■ **Exercise**: Please reproduce the final stretch of the listing below: the line that contains "reinigst, weißt du sicher, dass" and all lines after it, verbatim, with nothing else.

■ **Supplied records**:
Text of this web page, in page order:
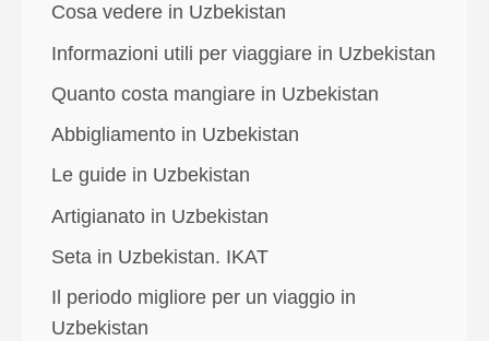
Cosa vedere in Uzbekistan
Informazioni utili per viaggiare in Uzbekistan
Quanto costa mangiare in Uzbekistan
Abbigliamento in Uzbekistan
Le guide in Uzbekistan
Artigianato in Uzbekistan
Seta in Uzbekistan. IKAT
Il periodo migliore per un viaggio in
Uzbekistan
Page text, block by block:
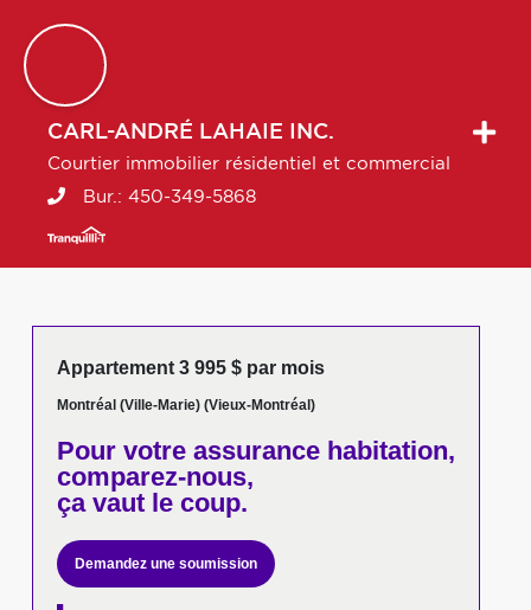
CARL-ANDRÉ LAHAIE INC.
Courtier immobilier résidentiel et commercial
Bur.: 450-349-5868
Appartement 3 995 $ par mois
Montréal (Ville-Marie) (Vieux-Montréal)
Pour votreassurance habitation,
comparez-nous,
ça vaut le coup.
Demandez une soumission
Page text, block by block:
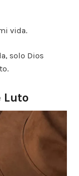
vida.
solo Dios
Luto
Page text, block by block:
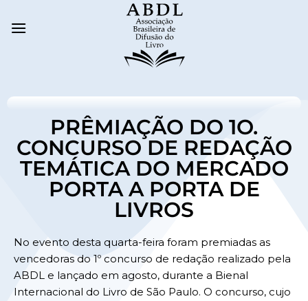
PRÊMIAÇÃO DO 1O.
CONCURSO DE REDAÇÃO
TEMÁTICA DO MERCADO
PORTA A PORTA DE
LIVROS
No evento desta quarta-feira foram premiadas as
vencedoras do 1º concurso de redação realizado pela
ABDL e lançado em agosto, durante a Bienal
Internacional do Livro de São Paulo. O concurso, cujo
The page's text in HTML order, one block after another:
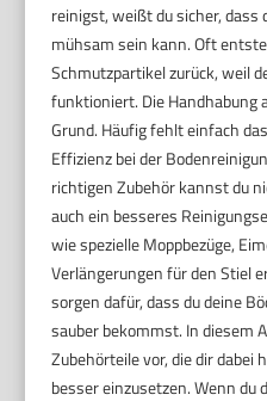
reinigst, weißt du sicher, dass
mühsam sein kann. Oft
Schmutzpartikel zurück, weil
funktioniert. Die Handhabung
Grund. Häufig fehlt einfach
Effizienz bei der
richtigen Zubehör kannst du
auch ein besseres
wie spezielle Moppbezüge,
Verlängerungen für den Stiel
sorgen dafür, dass du deine
sauber bekommst. In diesem
Zubehörteile vor, die dir dabei
besser einzusetzen. Wenn du

■ **Result below**:
reinigst, weißt du sicher, dass
mühsam sein kann. Oft
Schmutzpartikel zurück, weil
funktioniert. Die Handhabung
Grund. Häufig fehlt einfach
Effizienz bei der
richtigen Zubehör kannst du
auch ein besseres
wie spezielle Moppbezüge,
Verlängerungen für den Stiel
sorgen dafür, dass du deine
sauber bekommst. In diesem
Zubehörteile vor, die dir dabei
besser einzusetzen. Wenn du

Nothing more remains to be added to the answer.